▶ Prompt
Give back every line of the material exactly, as it appears below.

▶ Data extracts
+ + + + +

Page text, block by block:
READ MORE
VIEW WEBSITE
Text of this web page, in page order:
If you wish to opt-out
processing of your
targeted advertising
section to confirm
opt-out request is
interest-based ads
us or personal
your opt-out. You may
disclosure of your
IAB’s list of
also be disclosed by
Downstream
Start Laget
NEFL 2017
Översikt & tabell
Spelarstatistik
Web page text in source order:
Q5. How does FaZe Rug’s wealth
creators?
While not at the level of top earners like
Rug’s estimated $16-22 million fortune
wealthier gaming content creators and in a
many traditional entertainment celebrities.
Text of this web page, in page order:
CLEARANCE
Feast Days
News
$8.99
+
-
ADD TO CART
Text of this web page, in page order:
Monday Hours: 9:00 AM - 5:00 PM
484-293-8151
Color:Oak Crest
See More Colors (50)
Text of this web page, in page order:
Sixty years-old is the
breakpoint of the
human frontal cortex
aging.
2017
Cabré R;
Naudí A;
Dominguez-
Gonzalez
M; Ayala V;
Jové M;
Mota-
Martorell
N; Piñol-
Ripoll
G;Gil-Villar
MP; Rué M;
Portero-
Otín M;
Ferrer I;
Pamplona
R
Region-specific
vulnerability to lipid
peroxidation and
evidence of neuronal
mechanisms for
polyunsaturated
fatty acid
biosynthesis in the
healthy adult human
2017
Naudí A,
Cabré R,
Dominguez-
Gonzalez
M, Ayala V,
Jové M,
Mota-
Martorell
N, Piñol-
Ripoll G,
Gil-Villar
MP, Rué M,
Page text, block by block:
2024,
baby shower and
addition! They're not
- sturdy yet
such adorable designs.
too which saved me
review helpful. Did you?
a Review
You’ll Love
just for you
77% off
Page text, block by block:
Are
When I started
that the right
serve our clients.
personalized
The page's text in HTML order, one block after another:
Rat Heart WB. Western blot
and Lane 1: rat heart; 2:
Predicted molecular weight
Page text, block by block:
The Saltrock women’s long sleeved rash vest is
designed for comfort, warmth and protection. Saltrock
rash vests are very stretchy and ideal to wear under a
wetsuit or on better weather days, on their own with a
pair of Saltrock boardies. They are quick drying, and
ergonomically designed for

+ + + + +

▶ Expected answer
Page text, block by block:
READ MORE
VIEW WEBSITE
Text of this web page, in page order:
If you wish to opt-out
processing of your
targeted advertising
section to confirm
opt-out request is
interest-based ads
us or personal
your opt-out. You may
disclosure of your
IAB’s list of
also be disclosed by
Downstream
Start Laget
NEFL 2017
Översikt & tabell
Spelarstatistik
Web page text in source order:
Q5. How does FaZe Rug’s wealth
creators?
While not at the level of top earners like
Rug’s estimated $16-22 million fortune
wealthier gaming content creators and in a
many traditional entertainment celebrities.
Text of this web page, in page order:
CLEARANCE
Feast Days
News
$8.99
+
-
ADD TO CART
Text of this web page, in page order:
Monday Hours: 9:00 AM - 5:00 PM
484-293-8151
Color:Oak Crest
See More Colors (50)
Text of this web page, in page order:
Sixty years-old is the
breakpoint of the
human frontal cortex
aging.
2017
Cabré R;
Naudí A;
Dominguez-
Gonzalez
M; Ayala V;
Jové M;
Mota-
Martorell
N; Piñol-
Ripoll
G;Gil-Villar
MP; Rué M;
Portero-
Otín M;
Ferrer I;
Pamplona
R
Region-specific
vulnerability to lipid
peroxidation and
evidence of neuronal
mechanisms for
polyunsaturated
fatty acid
biosynthesis in the
healthy adult human
2017
Naudí A,
Cabré R,
Dominguez-
Gonzalez
M, Ayala V,
Jové M,
Mota-
Martorell
N, Piñol-
Ripoll G,
Gil-Villar
MP, Rué M,
Page text, block by block:
2024,
baby shower and
addition! They're not
- sturdy yet
such adorable designs.
too which saved me
review helpful. Did you?
a Review
You’ll Love
just for you
77% off
Page text, block by block:
Are
When I started
that the right
serve our clients.
personalized
The page's text in HTML order, one block after another:
Rat Heart WB. Western blot
and Lane 1: rat heart; 2:
Predicted molecular weight
Page text, block by block:
The Saltrock women’s long sleeved rash vest is
designed for comfort, warmth and protection. Saltrock
rash vests are very stretchy and ideal to wear under a
wetsuit or on better weather days, on their own with a
pair of Saltrock boardies. They are quick drying, and
ergonomically designed for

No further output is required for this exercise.